## Aim of the task
Transcribe each line below verbatim; pictures excluded.

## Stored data
▼
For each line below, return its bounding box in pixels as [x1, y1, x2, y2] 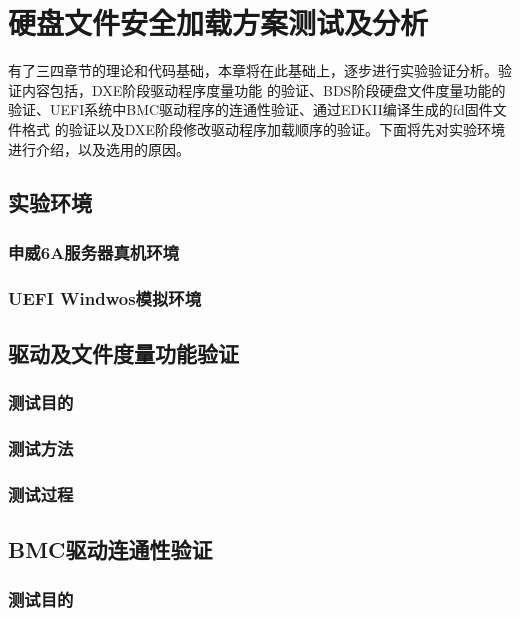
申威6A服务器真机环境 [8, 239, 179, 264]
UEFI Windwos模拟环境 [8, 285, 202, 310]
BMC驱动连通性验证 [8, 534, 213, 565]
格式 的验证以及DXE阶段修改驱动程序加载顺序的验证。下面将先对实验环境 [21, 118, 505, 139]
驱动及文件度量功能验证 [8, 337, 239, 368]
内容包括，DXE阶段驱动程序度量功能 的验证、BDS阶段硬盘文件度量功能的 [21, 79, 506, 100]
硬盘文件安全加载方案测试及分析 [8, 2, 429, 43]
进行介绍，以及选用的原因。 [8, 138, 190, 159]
▲
## Worked solution
For each line below, return its bounding box in pixels as [x1, y1, x2, y2] 
申威6A服务器真机环境 [8, 239, 179, 264]
UEFI Windwos模拟环境 [8, 285, 202, 310]
BMC驱动连通性验证 [8, 534, 213, 565]
格式 的验证以及DXE阶段修改驱动程序加载顺序的验证。下面将先对实验环境 [21, 118, 505, 139]
驱动及文件度量功能验证 [8, 337, 239, 368]
内容包括，DXE阶段驱动程序度量功能 的验证、BDS阶段硬盘文件度量功能的 [21, 79, 506, 100]
硬盘文件安全加载方案测试及分析 [8, 2, 429, 43]
进行介绍，以及选用的原因。 [8, 138, 190, 159]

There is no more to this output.